すると、絵画のことを忘れて下見に移った。
「赤龍ってどんな卵を産むんだろうなー」
「知らん。絵にも残されていないのだからな」
「ほぅ、イシュタリカの文献にも残されていないのか?」
「ウォーレン様が仰っていたから、間違いないと思う。だが、嘘だとバレないように、基本的には偽りの卵も姿を晒さないようにする……とのことだ」
「それが一番いいだろうな。例の龍信仰の者たちは、卵の姿を知ってる可能性もあるのだから」
緊張感はあまりないが、仕事に対しての態度は至ってまじめだ。
三人は隅々まで祭壇の様子などを確認し、時折、懐から取り出した紙の束にペンで文字を書く。

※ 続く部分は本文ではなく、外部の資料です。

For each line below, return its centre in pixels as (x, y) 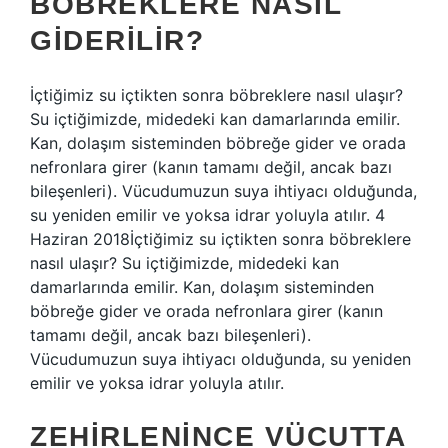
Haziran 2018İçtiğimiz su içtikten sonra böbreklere (220, 239)
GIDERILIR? (117, 40)
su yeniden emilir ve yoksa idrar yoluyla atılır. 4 (207, 215)
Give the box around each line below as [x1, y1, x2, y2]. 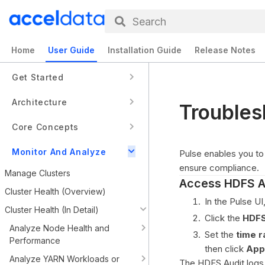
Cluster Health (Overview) [5, 186, 106, 196]
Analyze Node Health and [9, 223, 109, 233]
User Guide [48, 45, 95, 55]
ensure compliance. [179, 162, 259, 173]
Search [132, 15, 167, 28]
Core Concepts [12, 121, 79, 132]
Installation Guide [108, 45, 182, 55]
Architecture [12, 96, 67, 107]
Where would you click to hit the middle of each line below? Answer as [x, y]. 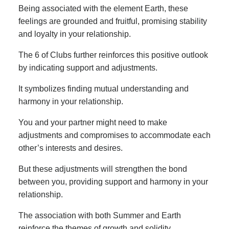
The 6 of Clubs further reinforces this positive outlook [113, 55]
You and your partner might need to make [93, 122]
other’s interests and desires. [71, 148]
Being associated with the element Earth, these [103, 8]
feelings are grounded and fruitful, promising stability [113, 21]
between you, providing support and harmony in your [113, 181]
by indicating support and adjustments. [88, 67]
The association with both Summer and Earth [100, 215]
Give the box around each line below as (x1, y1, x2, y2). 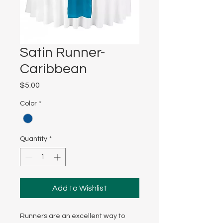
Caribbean (20, 62, 87, 76)
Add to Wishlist (52, 184, 107, 193)
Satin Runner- (20, 45, 105, 60)
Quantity (20, 135, 47, 143)
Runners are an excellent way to (20, 213, 125, 220)
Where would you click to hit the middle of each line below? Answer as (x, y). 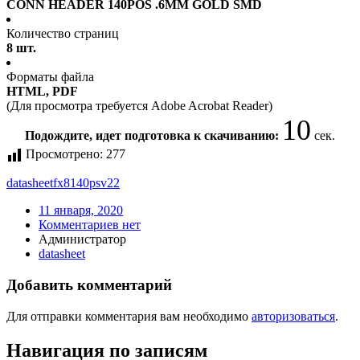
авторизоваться (293, 316)
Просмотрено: (64, 154)
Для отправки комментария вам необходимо (129, 316)
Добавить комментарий (89, 285)
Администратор (82, 239)
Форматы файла (50, 77)
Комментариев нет (90, 225)
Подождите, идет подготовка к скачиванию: (153, 136)
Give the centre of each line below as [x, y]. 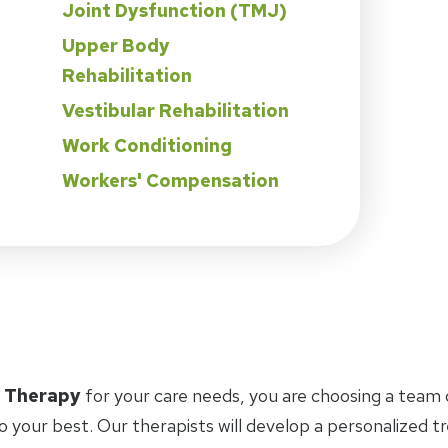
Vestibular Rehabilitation [175, 110]
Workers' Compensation [170, 180]
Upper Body [116, 45]
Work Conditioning [147, 145]
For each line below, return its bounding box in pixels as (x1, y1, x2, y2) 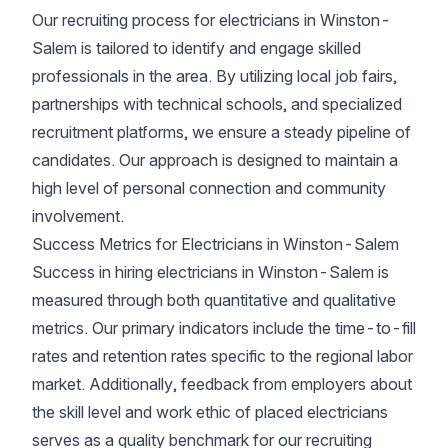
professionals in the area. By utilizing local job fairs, (32, 66, 397, 86)
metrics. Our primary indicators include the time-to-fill (32, 318, 416, 338)
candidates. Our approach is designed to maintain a (32, 150, 398, 170)
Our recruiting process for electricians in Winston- (32, 10, 391, 30)
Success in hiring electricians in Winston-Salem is (32, 262, 389, 282)
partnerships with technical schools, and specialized (32, 94, 402, 114)
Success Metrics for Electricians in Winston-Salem (32, 234, 399, 254)
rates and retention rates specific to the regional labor (32, 346, 413, 366)
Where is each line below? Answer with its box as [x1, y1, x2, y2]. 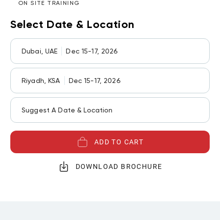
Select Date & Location [10, 18, 135, 31]
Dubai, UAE [22, 47, 58, 55]
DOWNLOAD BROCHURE [75, 163, 163, 170]
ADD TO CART [94, 138, 144, 146]
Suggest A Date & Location [22, 106, 113, 114]
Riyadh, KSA [22, 77, 60, 84]
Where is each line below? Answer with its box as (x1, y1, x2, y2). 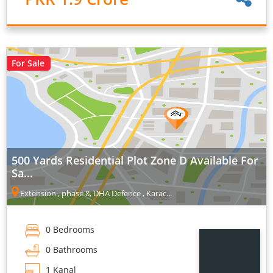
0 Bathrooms (43, 243, 97, 255)
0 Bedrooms (43, 224, 94, 236)
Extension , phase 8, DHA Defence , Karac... (18, 188, 172, 199)
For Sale (12, 57, 44, 69)
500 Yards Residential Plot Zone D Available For (12, 153, 258, 168)
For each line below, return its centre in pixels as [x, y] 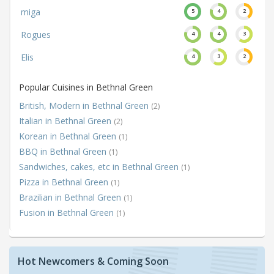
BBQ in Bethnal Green [64, 152]
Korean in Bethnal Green [69, 136]
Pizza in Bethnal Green [65, 182]
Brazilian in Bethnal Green [71, 198]
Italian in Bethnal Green [66, 121]
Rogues [36, 35]
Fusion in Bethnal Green [68, 213]
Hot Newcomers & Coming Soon [93, 261]
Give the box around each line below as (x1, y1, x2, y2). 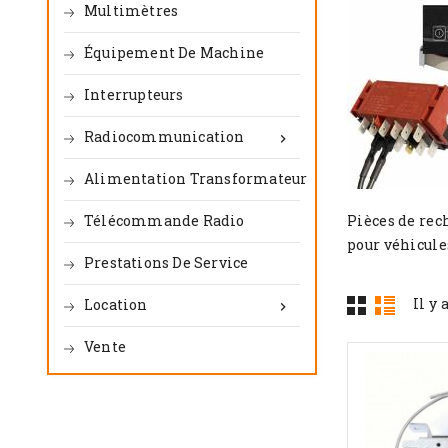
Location (84, 295, 148, 314)
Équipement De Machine (84, 43, 265, 62)
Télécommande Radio (84, 211, 245, 230)
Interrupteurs (84, 85, 184, 104)
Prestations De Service (84, 253, 249, 272)
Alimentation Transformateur (84, 169, 308, 188)
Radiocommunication (84, 127, 245, 146)
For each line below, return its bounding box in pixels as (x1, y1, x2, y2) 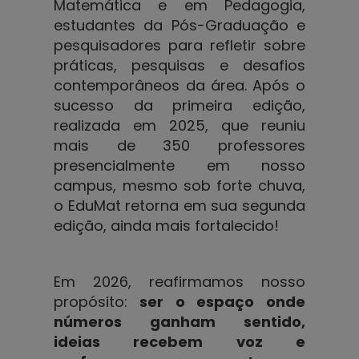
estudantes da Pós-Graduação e (54, 14, 305, 35)
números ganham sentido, (54, 311, 305, 332)
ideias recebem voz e (54, 331, 305, 352)
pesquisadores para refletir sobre (54, 34, 305, 55)
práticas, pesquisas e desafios (54, 54, 305, 75)
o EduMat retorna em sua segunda (54, 195, 305, 216)
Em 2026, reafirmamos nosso (54, 271, 305, 292)
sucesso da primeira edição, (54, 95, 305, 115)
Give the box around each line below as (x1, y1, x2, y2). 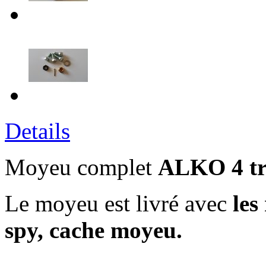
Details (5, 118, 70, 144)
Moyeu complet (5, 154, 158, 180)
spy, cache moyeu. (5, 217, 182, 243)
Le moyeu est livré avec (5, 191, 233, 216)
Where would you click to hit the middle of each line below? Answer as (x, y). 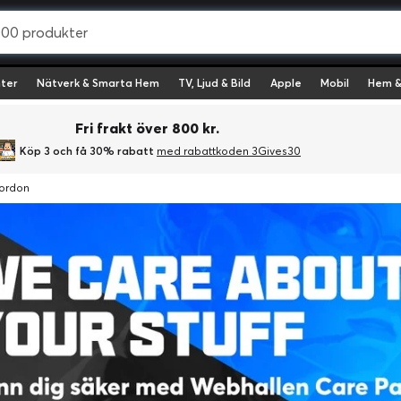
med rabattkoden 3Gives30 (229, 150)
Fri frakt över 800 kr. (147, 128)
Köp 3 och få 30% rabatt (88, 150)
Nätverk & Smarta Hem (98, 83)
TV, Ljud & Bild (215, 83)
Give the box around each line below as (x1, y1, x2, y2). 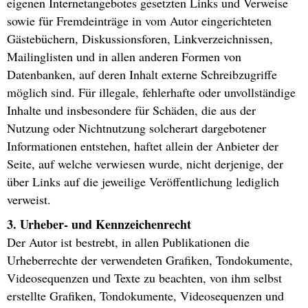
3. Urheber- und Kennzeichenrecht (7, 215, 191, 234)
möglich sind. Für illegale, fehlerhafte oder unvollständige (7, 84, 296, 101)
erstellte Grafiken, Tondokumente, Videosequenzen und (7, 287, 284, 305)
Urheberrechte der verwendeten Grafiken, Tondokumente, (7, 252, 293, 269)
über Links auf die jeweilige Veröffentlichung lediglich (7, 173, 279, 190)
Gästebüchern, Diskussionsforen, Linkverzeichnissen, (7, 30, 273, 47)
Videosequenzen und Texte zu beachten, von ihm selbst (7, 269, 282, 287)
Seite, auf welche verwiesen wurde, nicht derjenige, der (7, 155, 283, 173)
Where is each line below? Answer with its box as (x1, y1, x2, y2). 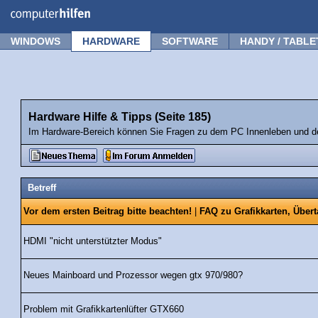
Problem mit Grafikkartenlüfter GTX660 (23, 305, 184, 315)
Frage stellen (249, 4, 306, 14)
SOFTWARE (162, 35, 218, 47)
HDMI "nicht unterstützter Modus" (23, 236, 162, 247)
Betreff (27, 183, 56, 194)
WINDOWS (11, 35, 60, 47)
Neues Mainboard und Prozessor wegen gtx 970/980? (23, 270, 243, 281)
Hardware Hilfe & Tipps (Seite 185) (28, 111, 211, 123)
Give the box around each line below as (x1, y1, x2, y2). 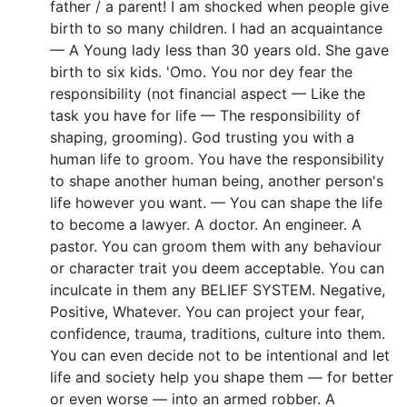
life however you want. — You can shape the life (50, 193, 382, 212)
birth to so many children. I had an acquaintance (50, 18, 382, 37)
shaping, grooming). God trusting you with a (50, 127, 354, 146)
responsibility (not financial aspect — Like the (50, 84, 365, 103)
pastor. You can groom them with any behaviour (50, 236, 382, 255)
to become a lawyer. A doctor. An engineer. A (50, 214, 362, 233)
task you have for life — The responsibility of (50, 105, 361, 124)
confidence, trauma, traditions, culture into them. (50, 323, 385, 342)
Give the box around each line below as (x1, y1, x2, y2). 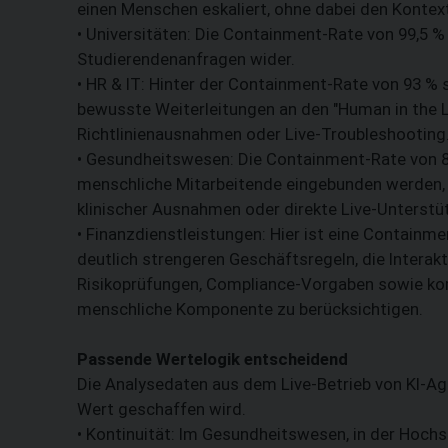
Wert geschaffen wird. (77, 398, 246, 419)
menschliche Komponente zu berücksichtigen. (77, 298, 423, 319)
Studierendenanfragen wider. (77, 48, 295, 69)
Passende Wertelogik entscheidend (77, 348, 348, 369)
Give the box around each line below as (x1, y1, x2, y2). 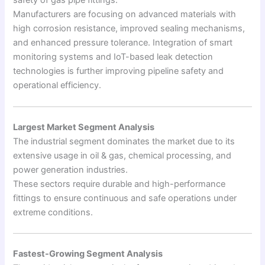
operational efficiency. (13, 80, 102, 91)
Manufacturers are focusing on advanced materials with (13, 9, 237, 20)
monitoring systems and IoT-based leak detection (13, 51, 214, 63)
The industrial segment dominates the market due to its (13, 135, 235, 147)
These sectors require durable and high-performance (13, 178, 226, 189)
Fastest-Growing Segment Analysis (13, 248, 163, 259)
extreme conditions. (13, 206, 93, 218)
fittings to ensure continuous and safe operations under (13, 192, 237, 203)
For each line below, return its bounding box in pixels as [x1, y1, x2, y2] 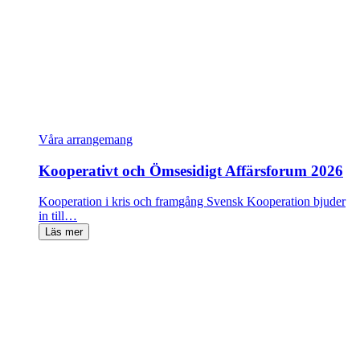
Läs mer [45, 226, 83, 239]
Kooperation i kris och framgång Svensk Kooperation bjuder [39, 194, 346, 209]
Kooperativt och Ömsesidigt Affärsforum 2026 [39, 162, 343, 179]
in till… [39, 209, 77, 223]
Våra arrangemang [39, 133, 133, 146]
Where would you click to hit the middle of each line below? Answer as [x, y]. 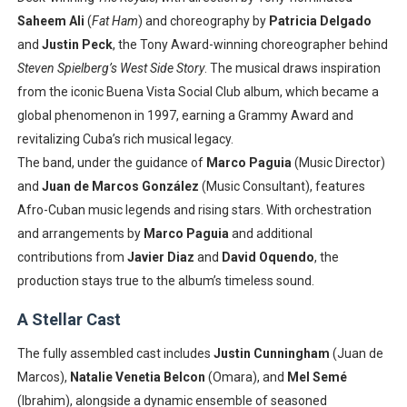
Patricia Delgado [320, 21]
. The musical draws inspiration [292, 68]
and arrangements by [80, 233]
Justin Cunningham [271, 353]
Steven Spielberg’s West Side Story [110, 68]
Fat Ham [114, 21]
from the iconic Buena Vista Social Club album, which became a [198, 92]
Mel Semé [317, 377]
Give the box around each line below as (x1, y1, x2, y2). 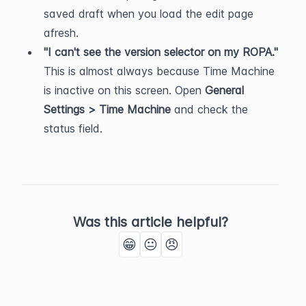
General (205, 83, 244, 97)
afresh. (44, 26, 79, 40)
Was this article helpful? (72, 214, 228, 230)
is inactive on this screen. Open (44, 83, 205, 97)
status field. (44, 122, 102, 135)
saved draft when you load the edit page (44, 7, 253, 20)
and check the (171, 102, 248, 116)
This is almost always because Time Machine (44, 64, 275, 78)
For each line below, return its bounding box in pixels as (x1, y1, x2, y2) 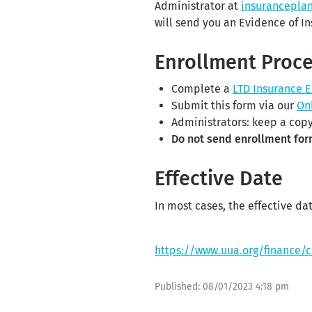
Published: (155, 280, 203, 292)
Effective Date (155, 166, 283, 192)
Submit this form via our (171, 99, 297, 113)
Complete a (171, 82, 233, 96)
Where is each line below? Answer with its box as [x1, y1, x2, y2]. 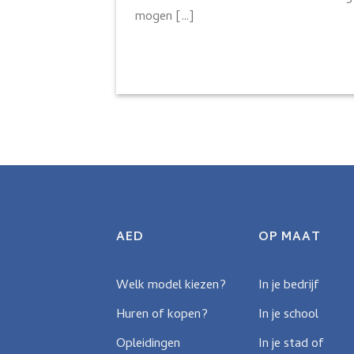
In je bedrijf [258, 275, 319, 296]
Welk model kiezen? [116, 275, 226, 296]
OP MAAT [258, 228, 321, 249]
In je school [258, 304, 318, 326]
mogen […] [135, 7, 194, 28]
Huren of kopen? [116, 304, 208, 326]
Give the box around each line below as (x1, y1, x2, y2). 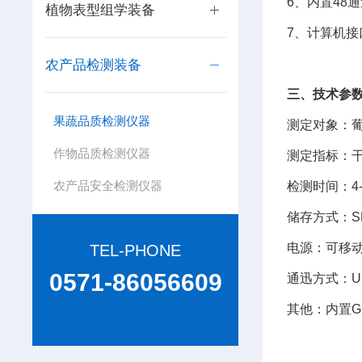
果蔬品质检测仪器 (53, 114, 150, 128)
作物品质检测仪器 (53, 146, 150, 160)
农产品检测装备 (44, 57, 141, 73)
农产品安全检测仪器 (53, 179, 162, 192)
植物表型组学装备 (44, 2, 155, 18)
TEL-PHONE (90, 242, 182, 259)
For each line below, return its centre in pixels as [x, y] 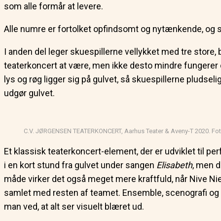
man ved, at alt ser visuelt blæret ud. [74, 207]
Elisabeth [174, 165]
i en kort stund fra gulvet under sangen [80, 165]
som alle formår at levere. [54, 6]
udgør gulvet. [29, 93]
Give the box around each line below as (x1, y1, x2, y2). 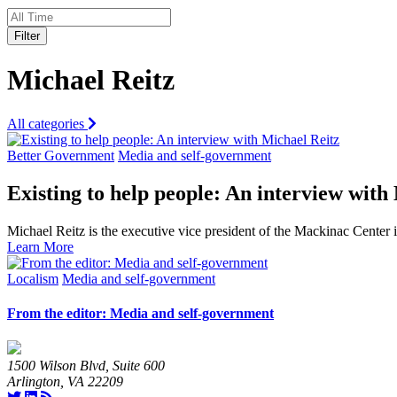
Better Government (7, 147, 114, 163)
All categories (7, 115, 88, 131)
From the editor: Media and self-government (7, 305, 274, 321)
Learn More (7, 238, 74, 254)
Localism (7, 270, 58, 286)
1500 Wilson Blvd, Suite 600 (7, 358, 165, 374)
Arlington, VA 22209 (7, 374, 123, 390)
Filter (14, 28, 40, 43)
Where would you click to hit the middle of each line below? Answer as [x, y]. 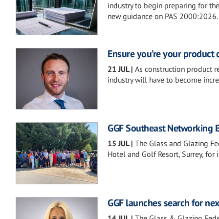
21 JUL [118, 69]
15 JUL [118, 143]
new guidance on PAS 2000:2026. [163, 16]
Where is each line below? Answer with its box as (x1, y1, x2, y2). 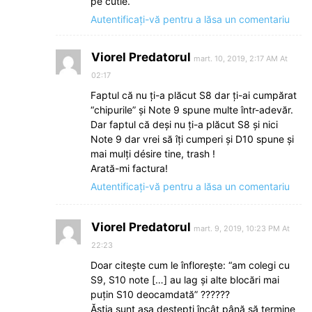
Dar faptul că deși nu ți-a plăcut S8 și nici (91, 118, 278, 130)
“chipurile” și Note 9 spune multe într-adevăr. (91, 103, 293, 116)
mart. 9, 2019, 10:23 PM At (194, 223, 290, 233)
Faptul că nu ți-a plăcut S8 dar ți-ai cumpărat (91, 88, 297, 101)
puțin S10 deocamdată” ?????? (91, 288, 230, 300)
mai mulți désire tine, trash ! (91, 147, 215, 159)
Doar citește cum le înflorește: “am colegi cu (91, 258, 290, 271)
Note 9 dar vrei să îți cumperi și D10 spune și (91, 132, 294, 145)
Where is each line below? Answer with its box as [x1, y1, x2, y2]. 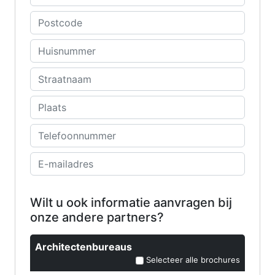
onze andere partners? [30, 210, 164, 225]
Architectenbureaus [35, 241, 132, 254]
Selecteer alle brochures [144, 255, 240, 265]
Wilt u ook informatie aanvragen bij [30, 195, 232, 211]
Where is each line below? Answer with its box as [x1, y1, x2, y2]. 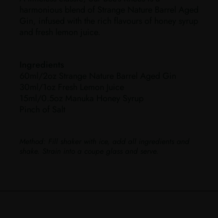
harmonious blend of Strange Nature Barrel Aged [19, 3, 199, 16]
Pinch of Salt [19, 103, 65, 116]
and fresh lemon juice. [19, 25, 100, 38]
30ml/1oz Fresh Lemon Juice [19, 80, 124, 93]
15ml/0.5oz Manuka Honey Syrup [19, 91, 144, 105]
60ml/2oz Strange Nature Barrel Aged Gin [19, 69, 176, 82]
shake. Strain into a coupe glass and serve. [19, 145, 159, 157]
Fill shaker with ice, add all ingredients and [46, 135, 189, 147]
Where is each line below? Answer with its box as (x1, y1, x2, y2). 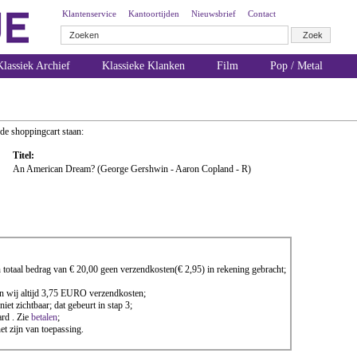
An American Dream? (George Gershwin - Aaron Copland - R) (13, 163, 251, 175)
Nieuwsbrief (191, 9, 236, 18)
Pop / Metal (270, 60, 323, 72)
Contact (248, 9, 276, 18)
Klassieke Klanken (102, 60, 185, 72)
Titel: (13, 150, 34, 161)
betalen (31, 312, 57, 323)
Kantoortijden (128, 9, 179, 18)
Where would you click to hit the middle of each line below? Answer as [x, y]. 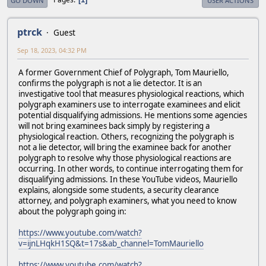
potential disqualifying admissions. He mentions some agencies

――それから、三人は十数分に渡って周囲を確認しつづけた。
レオナードは祭壇を絵にかいて、バッツは柱を手でたたいて感触を確かめる。
最後にティグルは、祭壇に近づいて手を触れてみる。
「ふむ……ここは一層、厳かな良い造りをしているが」
その時だ。
彼の視界が急に揺らいだと思ったら、頭の中に声が響いてくる。
『二人が繋いだこの
『――はい。この私にできることであれば、何なりと』
ふと、かすれた音で女性の声が聞こえたのだ。
何が起きたんだろうか? 彼は戸惑い、祭壇から手を放して振り返る。
彼の顔は、驚きに染まり切っていた。
「ど、どうしたのだ、ティグル?」
「レオナード? 今のはいったい……?」
「今のというと……私が書いているもののことか? それなら、祭壇を絵にしているだけだが」
突然になって、大きな動作で振り返ったティグルに驚いたレオナード。
目をしろくろさせ、彼に紙の束を見せた。
「さっきの声はいったいなんだったのだ?」
「声? あぁ、バッツがうるさかったことなら――」
「おい! なんで俺になるんだよ!」
……意味が分からなかった。
さっき聞こえたものは? 祭壇に触れたからなのか?
考えてみても答えは見つからず、ティグルはもう一度、祭壇に触れてみるのだが、
「……いや、なんでもない。少し疲れていたみたいだ」
撫でるように何度も触れてみたのだが、一向に声は聞こえてこなかった。
疲れていたのだろう。ふっ、と自嘲するように笑って身体ごと振り返った。
――それから少しして、三人はこの不思議な空間を後にした。
祭壇がある部屋をでてすぐに暑さに参ったが、帰らないわけにもいかない。
道中で騎士たちと合流し、帰りの途につくために支度をする。
軽く食事をとり、来たとき同様に、ため息をつくような帰り道を進んだのだ。
次の日の夕方には港町ラウンドハートへと戻ることができ、バッツとレオナードのはじめての出張仕事が終わりを迎え、三人は柔らかなベッドと、居心地のいい部屋で数日間の疲れを癒した。
仕事だということに変わりはないが、三人は友人同士の仕事を楽しみ、満足がいくかたちで下見を終えることができたのだ。